Work request:
Return the lines below in which the string "const" occurs.

The records:
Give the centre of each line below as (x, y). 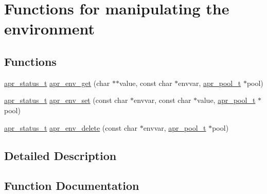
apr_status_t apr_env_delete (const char (71, 127)
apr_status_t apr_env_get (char (57, 83)
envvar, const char (163, 100)
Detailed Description (60, 155)
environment (50, 29)
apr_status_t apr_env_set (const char (66, 100)
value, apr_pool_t (226, 100)
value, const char (146, 83)
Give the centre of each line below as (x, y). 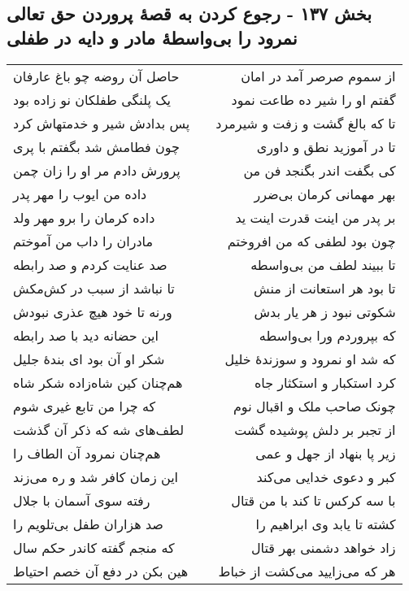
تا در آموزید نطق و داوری (326, 146)
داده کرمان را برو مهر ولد (84, 217)
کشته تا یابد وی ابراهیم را (326, 524)
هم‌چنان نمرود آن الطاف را (87, 453)
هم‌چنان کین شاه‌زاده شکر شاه (98, 382)
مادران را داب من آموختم (83, 241)
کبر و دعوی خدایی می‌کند (326, 476)
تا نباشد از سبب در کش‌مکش (94, 288)

Written response:
apr_status_t apr_env_delete (const char (71, 127)
envvar, const char (163, 100)
apr_status_t apr_env_set (const char (66, 100)
value, const char (146, 83)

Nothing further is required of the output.